Sundell Software wrote:
> Each UTF-8/16/32 has its own iterator type, but all output UTF-32 when
> accessed. Look at std::istream_iterator/std::ostream_iterator for
> design. There would propably be helper functions for the most common
> tasks and i think you should be able to do all the nessesary tasks
> with just iterators.

Yep. That is basically how the current implementation works. It's all
(bi-directional) iterators. A unicode string is by nature a
bi-directional sequence, so your basically forced to work that way.

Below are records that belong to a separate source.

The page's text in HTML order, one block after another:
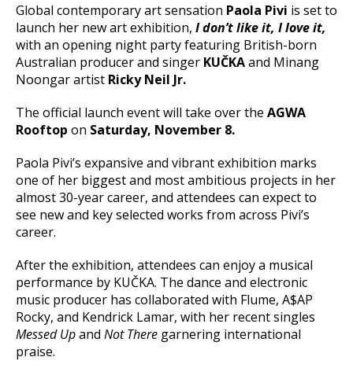
Global contemporary art sensation Paola Pivi is set to
launch her new art exhibition, I don’t like it, I love it,
with an opening night party featuring British-born
Australian producer and singer KUČKAand Minang
Noongar artist Ricky Neil Jr.
The official launch event will take over the AGWA
Rooftop on Saturday, November 8.
Paola Pivi’s expansive and vibrant exhibition marks
one of her biggest and most ambitious projects in her
almost 30-year career, and attendees can expect to
see new and key selected works from across Pivi’s
career.
After the exhibition, attendees can enjoy a musical
performance by KUČKA. The dance and electronic
music producer has collaborated with Flume, A$AP
Rocky, and Kendrick Lamar, with her recent singles
Messed Upand Not There garnering international
praise.
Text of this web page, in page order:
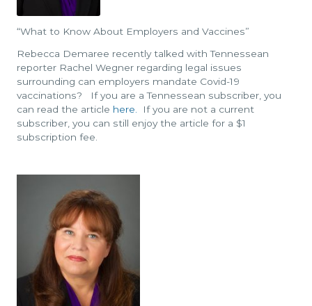
“What to Know About Employers and Vaccines”
Rebecca Demaree recently talked with Tennessean
reporter Rachel Wegner regarding legal issues
surrounding can employers mandate Covid-19
vaccinations? If you are a Tennessean subscriber, you
can read the article here.
If you are not a current
subscriber, you can still enjoy the article for a $1
subscription fee.
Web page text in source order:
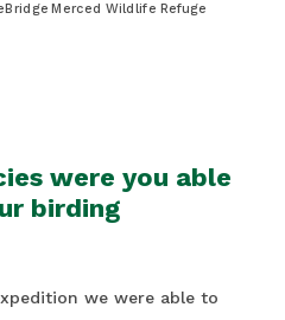
Merced Wildlife Refuge
were you able
birding
we were able to

> typedef basic_string<utf_8> ustring8;
> typedef basic_string<utf_16> ustring16;
>
> ustring8 u8;
> ustring16 u16;
>
> // Would propably make .begin() default.
> unicode_iterator i8(u8, u8.begin());
>
> // This would be a slow way of doing operator[]. the assignment would
> // insert/remove elements from the basic_string if nessesary.
> *std::advance(unicode_iterator(u16, u16.begin()), 5) = *(i8++);
>
> Note that the client is responible for giving a valid iterator to
> unicode_iterator.

An implementation like this is already in place, but not locked to
basic_string. A mutable code_point_iterator (unicode_iterator in your
code) can be created from any random access sequence. You won't be
getting random access to the unicode sequence though, like I mentioned
above.

>
> BTW, is using UTF-8/16 in the container really overall cheaper than
> UTF-32. Since if the client changes a character, and it happens to be
> larger/smaller then all the elements behind it would need to be moved.
> Does that happen rarely enough? Though the client should propably know
> that themselves.

UTF-8, no. That is for people who require small size above all. But
UTF-16 usually is, unless you are using some obscure language that is
not within the BMP (Basic Multilingual Plane).